As the Ford Motor Company accelerated its production and sales and broke into the car market after 1903, one factor in James Couzens' evolving role proved essential—his relationship with Henry Ford. Originally, he made little impact on the company's namesake. But Ford soon sensed that this manager could be an invaluable ally. After an early organizational meeting of the board of directors, Ford offered Couzens a ride home in his own automobile. As the two drove along, they discussed plans for the new company, and the issue of salaries arose. Then Ford posed a question. “What do you think we ought to ask from
those fellows
?” he asked. Couzens immediately grasped the implications of Ford's wording: “
those fellows,
” or the stockholders not really involved in the actual work of the company, stood on one side; he and Couzens, the workhorses of the enterprise, on the other. They agreed that a figure of $3,000 for Ford and $2,400 for Couzens would be reasonable. Couzens immediately sensed that his future no longer lay with Malcolmson but with the clear-sighted man sitting next to him. Instinctively, they entered into an unofficial partnership that blended distinct talents into a larger, fruitful whole.
30

First at the Mack Avenue plant, and then at the facility on Piquette Avenue, the Ford-Couzens alliance emerged in force. Though outwardly
formal—they commonly addressed each other as “Mr. Ford” and “Mr. Couzens”—the two acted in friendly concert regarding company affairs. Couzens took Ford's side in all differences of opinion regarding manufacturing and development, and Ford nodded silently when Couzens spoke on business issues. A Chicago dealer who observed the two in action at the Ford factory noted that “they were like brothers.”
31

Ford's organization of the manufacturing process, and Couzens' skillful erection of a supporting financial structure, prompted an explosive rate of growth. During Ford Motor Company's first three months of operation, it earned a profit of $37,000, and on November 21, 1903, it paid out a 10 percent dividend to stockholders. Over the next nine months, the company realized nearly $100,000, and by the autumn of 1904, sales were averaging $60,000 per month. Gross sales for the year October 1, 1904, to September 30, 1905, were nearly $2 million. During this start-up period, the company was selling roughly seventeen hundred motorcars per year. As Couzens told the Detroit
Journal
in the spring of 1905, “We are now turning out twenty-five machines a day on average and giving employment to three hundred men.”
32

But prosperity brought problems. Malcolmson, observing the company's success and the tight relationship between his partner and his business manager, grew nervous and moved to reassert himself. He asked Couzens to return to the coal company so he himself could take over the directorship of the car company's business affairs. When Couzens balked, Malcolmson asked the board of directors to discharge him. But Ford convinced the board to oppose this move. “I told Malcolmson that I did not want him but that I wanted his man Couzens,” he explained later with typical candor. Couzens made his own sentiments clear. “I did not want to change, and H.F. and the Dodge Brothers stood by me. So I stayed.”
33

Yet this brewing controversy involved more than personalities and power. A deeper issue lying dormant during the first few years of the Ford Motor Company gradually came to life and fueled dissension as the company expanded rapidly. It involved a vision of the Ford automobile—what kind of car would the company develop, manufacture, and market?—and questions about how to capitalize on that vision. At the heart of things stood a growing difference of opinion between the two majority stockholders, Malcolmson and Ford. That difference swelled and festered, forcing stockholders to one side or the other, until it finally reached an explosion point. James Couzens' role in resolving this larger policy dispute would prove critical for the fortunes of the company.
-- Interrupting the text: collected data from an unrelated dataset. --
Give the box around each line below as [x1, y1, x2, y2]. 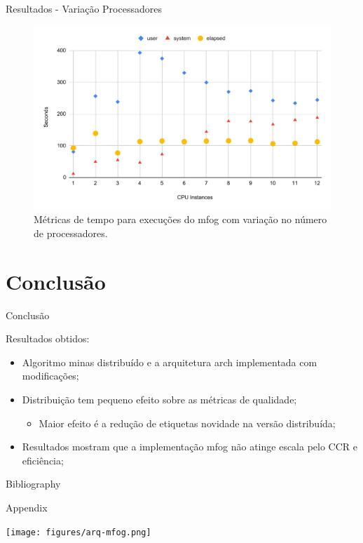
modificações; [22, 368, 79, 383]
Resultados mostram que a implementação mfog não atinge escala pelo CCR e [22, 439, 358, 454]
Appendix [6, 500, 48, 514]
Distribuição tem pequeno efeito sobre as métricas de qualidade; [22, 391, 297, 406]
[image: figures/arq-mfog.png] [6, 527, 151, 537]
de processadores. [34, 225, 108, 240]
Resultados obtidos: [6, 331, 90, 346]
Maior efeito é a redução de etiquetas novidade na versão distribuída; [39, 415, 336, 430]
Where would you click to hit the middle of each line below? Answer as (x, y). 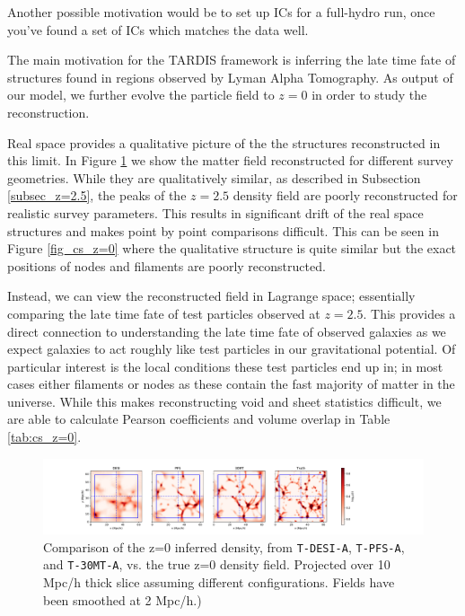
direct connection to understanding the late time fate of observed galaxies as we (227, 331)
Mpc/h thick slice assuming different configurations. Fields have (219, 582)
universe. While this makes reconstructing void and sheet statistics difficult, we (224, 401)
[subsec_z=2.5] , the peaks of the (97, 195)
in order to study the (369, 95)
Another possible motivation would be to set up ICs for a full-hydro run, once (221, 12)
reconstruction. (48, 112)
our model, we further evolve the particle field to (141, 95)
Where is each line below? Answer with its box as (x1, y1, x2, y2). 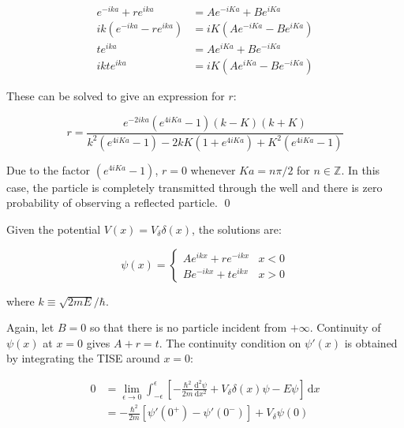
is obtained (344, 334, 398, 351)
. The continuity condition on (159, 334, 301, 351)
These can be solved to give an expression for (6, 88, 225, 104)
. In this (341, 161, 380, 178)
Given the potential (6, 220, 101, 237)
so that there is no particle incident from (89, 319, 287, 336)
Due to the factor (6, 161, 91, 178)
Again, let (6, 319, 54, 336)
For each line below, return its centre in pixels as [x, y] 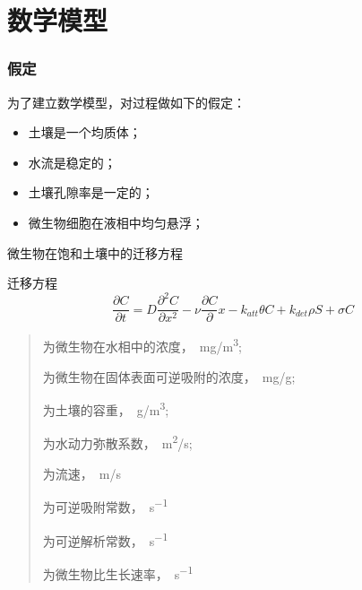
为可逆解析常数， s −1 [105, 539]
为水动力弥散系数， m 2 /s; [117, 442]
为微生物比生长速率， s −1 [118, 572]
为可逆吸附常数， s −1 [105, 505]
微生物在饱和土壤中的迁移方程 [95, 252]
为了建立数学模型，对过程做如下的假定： [126, 102]
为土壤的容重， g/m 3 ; [106, 408]
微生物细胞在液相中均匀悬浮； [116, 222]
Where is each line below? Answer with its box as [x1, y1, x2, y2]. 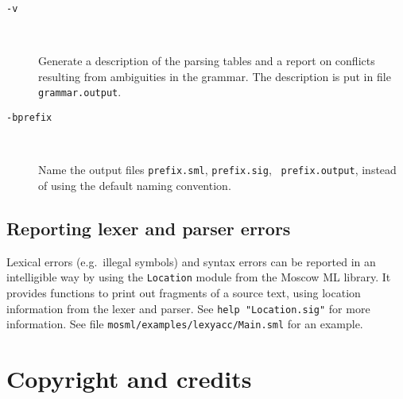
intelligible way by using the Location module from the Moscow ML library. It [6, 269, 391, 285]
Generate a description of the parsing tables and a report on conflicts [38, 52, 375, 69]
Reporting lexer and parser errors [6, 215, 291, 240]
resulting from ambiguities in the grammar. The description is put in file [38, 68, 391, 84]
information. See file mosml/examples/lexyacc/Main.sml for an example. [6, 316, 363, 332]
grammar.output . [38, 83, 122, 100]
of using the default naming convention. [38, 177, 231, 193]
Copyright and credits [6, 362, 252, 395]
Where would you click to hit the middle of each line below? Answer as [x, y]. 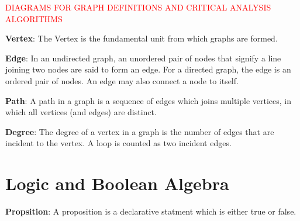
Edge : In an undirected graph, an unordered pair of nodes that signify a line [143, 58]
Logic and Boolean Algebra [117, 183]
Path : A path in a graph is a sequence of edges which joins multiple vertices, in [149, 100]
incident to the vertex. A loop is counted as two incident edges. [118, 143]
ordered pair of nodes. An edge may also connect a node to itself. [122, 80]
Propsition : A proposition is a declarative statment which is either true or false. [151, 211]
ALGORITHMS [34, 18]
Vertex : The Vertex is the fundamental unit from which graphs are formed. [142, 38]
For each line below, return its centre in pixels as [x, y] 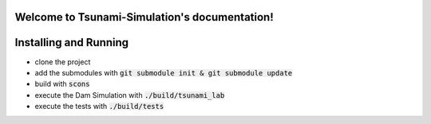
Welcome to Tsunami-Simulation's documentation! [144, 17]
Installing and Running [72, 43]
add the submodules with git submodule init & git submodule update [164, 72]
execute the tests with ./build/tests [99, 107]
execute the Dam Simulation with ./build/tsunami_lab [130, 95]
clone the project [63, 62]
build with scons [62, 84]
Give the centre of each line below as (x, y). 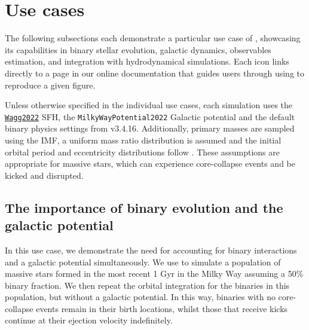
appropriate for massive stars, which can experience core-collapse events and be (150, 164)
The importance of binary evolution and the (144, 207)
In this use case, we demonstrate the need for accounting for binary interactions (151, 250)
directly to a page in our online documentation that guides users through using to (155, 73)
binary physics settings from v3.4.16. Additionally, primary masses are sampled (150, 128)
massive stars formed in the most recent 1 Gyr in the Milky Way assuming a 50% (154, 274)
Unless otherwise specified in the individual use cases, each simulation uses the (149, 105)
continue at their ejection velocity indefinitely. (89, 320)
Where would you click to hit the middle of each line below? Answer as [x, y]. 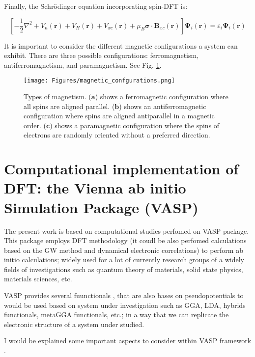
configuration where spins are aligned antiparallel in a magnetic [119, 116]
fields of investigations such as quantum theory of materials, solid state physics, [124, 269]
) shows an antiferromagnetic [163, 106]
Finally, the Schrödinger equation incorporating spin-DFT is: [96, 6]
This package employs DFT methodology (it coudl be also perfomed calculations [125, 240]
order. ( [35, 125]
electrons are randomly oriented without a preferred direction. [117, 135]
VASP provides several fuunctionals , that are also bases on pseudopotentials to [124, 295]
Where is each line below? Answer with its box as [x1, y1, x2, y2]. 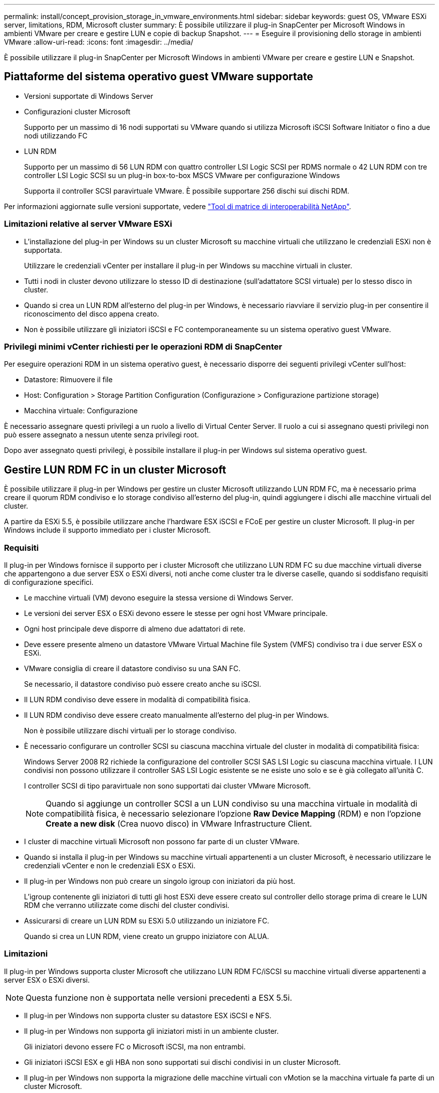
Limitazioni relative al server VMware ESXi [4, 219, 172, 229]
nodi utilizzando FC [24, 131, 88, 140]
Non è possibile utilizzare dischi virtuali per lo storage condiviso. [24, 726, 237, 735]
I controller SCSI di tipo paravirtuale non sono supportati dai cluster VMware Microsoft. [24, 781, 311, 790]
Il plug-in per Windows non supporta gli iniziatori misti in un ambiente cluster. [24, 1026, 279, 1035]
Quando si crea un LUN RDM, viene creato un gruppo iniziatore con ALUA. [24, 931, 269, 941]
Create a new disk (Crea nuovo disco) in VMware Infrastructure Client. [46, 818, 312, 829]
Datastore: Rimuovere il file [24, 375, 113, 384]
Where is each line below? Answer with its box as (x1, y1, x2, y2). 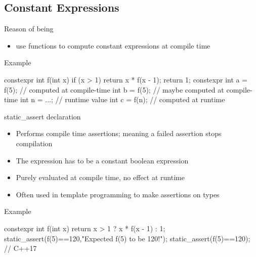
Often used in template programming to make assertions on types (16, 189, 220, 199)
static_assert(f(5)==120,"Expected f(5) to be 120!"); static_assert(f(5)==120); (4, 233, 250, 243)
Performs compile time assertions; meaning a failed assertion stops (16, 128, 222, 139)
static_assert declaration (4, 111, 81, 121)
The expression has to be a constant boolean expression (16, 155, 189, 165)
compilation (16, 138, 53, 148)
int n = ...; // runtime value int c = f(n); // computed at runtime (20, 94, 225, 105)
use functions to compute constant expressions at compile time (16, 40, 210, 51)
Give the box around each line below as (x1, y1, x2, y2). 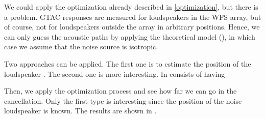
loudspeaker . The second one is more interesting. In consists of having (4, 68, 225, 79)
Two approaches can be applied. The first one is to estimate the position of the (4, 58, 251, 69)
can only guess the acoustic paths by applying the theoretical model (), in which (4, 31, 255, 42)
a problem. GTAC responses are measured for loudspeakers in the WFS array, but (4, 11, 261, 22)
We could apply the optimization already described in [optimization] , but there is (4, 2, 258, 12)
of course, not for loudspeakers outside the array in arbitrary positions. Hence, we (4, 21, 260, 32)
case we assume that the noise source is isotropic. (4, 41, 158, 52)
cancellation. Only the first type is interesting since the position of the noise (4, 95, 242, 106)
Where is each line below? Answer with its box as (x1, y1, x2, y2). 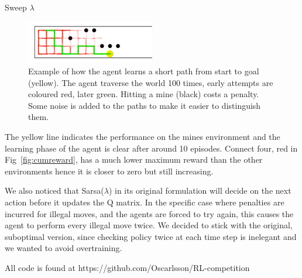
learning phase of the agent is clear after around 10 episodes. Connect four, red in (5, 142, 298, 154)
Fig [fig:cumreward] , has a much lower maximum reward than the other (5, 153, 263, 166)
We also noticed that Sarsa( (5, 184, 104, 197)
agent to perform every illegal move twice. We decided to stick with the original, (5, 219, 293, 231)
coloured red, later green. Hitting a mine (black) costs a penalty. (28, 88, 259, 100)
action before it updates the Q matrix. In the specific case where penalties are (5, 195, 284, 208)
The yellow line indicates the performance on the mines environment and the (5, 130, 280, 142)
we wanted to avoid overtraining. (5, 242, 122, 254)
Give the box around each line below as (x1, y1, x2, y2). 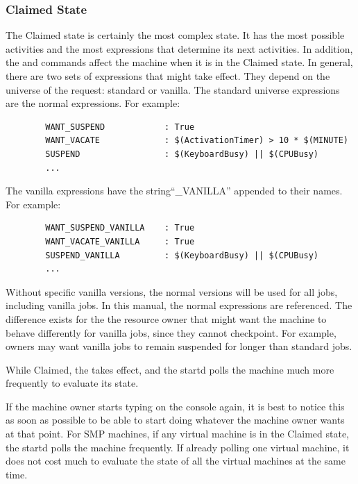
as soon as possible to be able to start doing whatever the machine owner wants (6, 412, 345, 427)
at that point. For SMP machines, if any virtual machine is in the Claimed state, (6, 426, 349, 441)
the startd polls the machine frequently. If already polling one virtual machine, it (6, 440, 350, 454)
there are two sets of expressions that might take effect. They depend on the (6, 69, 330, 83)
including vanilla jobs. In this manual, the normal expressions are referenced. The (6, 298, 352, 312)
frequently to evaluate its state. (6, 376, 139, 390)
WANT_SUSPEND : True (45, 122, 195, 132)
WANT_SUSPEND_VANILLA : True (45, 223, 195, 233)
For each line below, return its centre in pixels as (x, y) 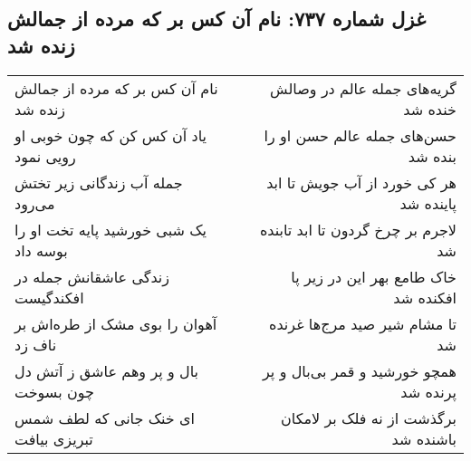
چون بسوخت (54, 391)
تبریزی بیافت (54, 438)
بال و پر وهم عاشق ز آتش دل (107, 370)
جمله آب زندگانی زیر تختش (99, 182)
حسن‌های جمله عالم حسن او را (360, 135)
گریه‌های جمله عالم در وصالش (363, 88)
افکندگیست (49, 297)
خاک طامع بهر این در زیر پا (374, 276)
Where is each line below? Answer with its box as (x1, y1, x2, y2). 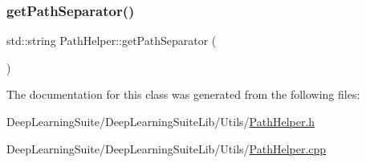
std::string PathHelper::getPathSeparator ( (6, 32, 217, 49)
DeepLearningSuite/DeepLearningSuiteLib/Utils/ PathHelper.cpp (6, 140, 327, 157)
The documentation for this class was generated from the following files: (6, 86, 360, 103)
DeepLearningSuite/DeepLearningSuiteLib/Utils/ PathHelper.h (6, 113, 315, 129)
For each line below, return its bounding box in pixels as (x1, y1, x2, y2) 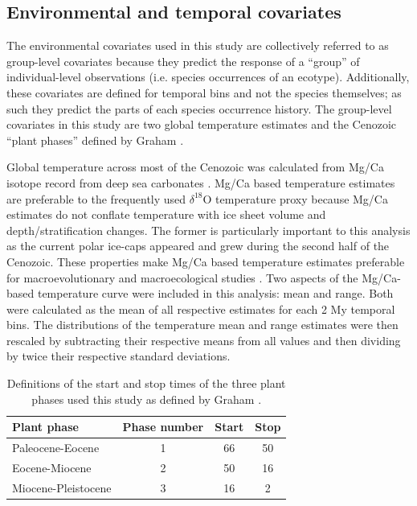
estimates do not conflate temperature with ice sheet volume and (6, 206, 326, 223)
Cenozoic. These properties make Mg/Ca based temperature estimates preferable (6, 253, 405, 269)
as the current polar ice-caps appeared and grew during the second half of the (6, 237, 390, 254)
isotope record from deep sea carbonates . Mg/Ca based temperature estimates (6, 174, 395, 191)
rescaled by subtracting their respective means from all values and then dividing (6, 331, 401, 348)
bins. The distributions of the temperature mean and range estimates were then (6, 316, 399, 333)
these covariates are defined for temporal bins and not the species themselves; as (6, 84, 402, 101)
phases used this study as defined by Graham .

Malcolmson, though standing on the sidelines during the company's early years of growth, knew exactly the kind of car he wanted to make—an expensive, luxury automobile aimed at prosperous buyers and promising a larger profit margin. Henry Ford sized up the situation quite differently. In mid1903, describing to John W. Anderson his vision of an inexpensive, simple, lightweight car for a mass audience of buyers, he said he believed the best way to make such cars was to simplify and standardize the manufacturing process.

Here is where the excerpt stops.